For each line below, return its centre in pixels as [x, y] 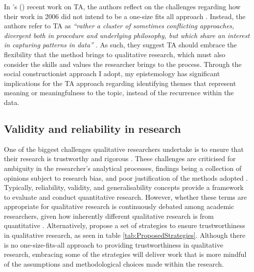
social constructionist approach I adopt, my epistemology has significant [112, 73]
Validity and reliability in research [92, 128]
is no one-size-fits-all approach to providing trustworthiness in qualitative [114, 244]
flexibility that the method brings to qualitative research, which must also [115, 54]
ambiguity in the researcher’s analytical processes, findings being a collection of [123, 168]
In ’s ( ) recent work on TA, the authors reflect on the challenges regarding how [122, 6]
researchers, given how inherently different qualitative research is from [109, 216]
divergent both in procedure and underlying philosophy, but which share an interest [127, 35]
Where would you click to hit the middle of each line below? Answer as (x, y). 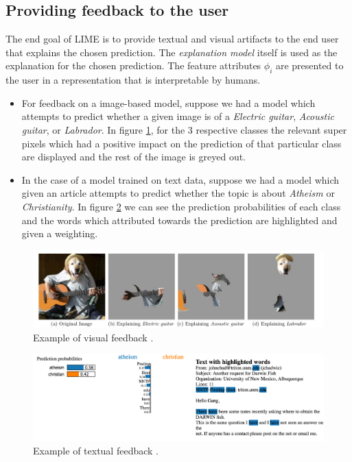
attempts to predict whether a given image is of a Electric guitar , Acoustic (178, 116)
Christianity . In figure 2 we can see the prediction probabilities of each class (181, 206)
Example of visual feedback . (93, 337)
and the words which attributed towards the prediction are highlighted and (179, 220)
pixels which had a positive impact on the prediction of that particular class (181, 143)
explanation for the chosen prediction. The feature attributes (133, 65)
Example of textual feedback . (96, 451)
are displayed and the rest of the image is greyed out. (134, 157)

*-*-*

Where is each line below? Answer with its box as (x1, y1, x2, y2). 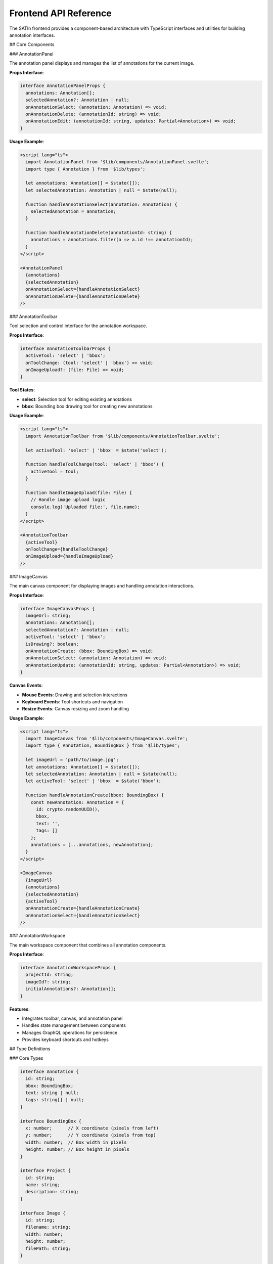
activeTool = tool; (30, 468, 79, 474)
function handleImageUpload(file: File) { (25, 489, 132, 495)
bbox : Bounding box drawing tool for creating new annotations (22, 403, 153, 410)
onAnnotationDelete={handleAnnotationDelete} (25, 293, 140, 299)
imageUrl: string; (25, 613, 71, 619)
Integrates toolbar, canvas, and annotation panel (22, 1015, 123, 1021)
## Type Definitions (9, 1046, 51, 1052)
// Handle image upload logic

*-*-*

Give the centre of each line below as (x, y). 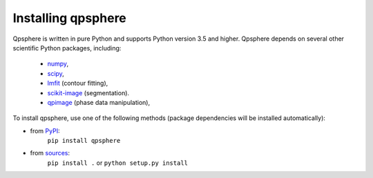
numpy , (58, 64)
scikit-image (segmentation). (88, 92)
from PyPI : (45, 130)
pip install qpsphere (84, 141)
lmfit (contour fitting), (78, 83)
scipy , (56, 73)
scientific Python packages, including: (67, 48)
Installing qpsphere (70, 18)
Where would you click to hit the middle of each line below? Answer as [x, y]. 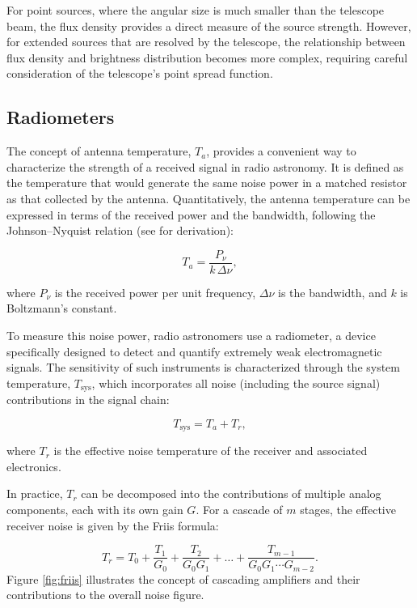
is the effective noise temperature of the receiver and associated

*-*-*

## Work required
Reproduce exactly the lines above that run from the one with "ambiguity in the" to the one with "are displayed and", both included, leaving pictures out.

## Answer box
ambiguity in the researcher’s analytical processes, findings being a collection of [123, 168]
In ’s ( ) recent work on TA, the authors reflect on the challenges regarding how [122, 6]
researchers, given how inherently different qualitative research is from [109, 216]
divergent both in procedure and underlying philosophy, but which share an interest [127, 35]
Where would you click to hit the middle of each line below? Answer as (x, y). 
attempts to predict whether a given image is of a Electric guitar , Acoustic (178, 116)
Christianity . In figure 2 we can see the prediction probabilities of each class (181, 206)
Example of visual feedback . (93, 337)
and the words which attributed towards the prediction are highlighted and (179, 220)
pixels which had a positive impact on the prediction of that particular class (181, 143)
explanation for the chosen prediction. The feature attributes (133, 65)
Example of textual feedback . (96, 451)
are displayed and the rest of the image is greyed out. (134, 157)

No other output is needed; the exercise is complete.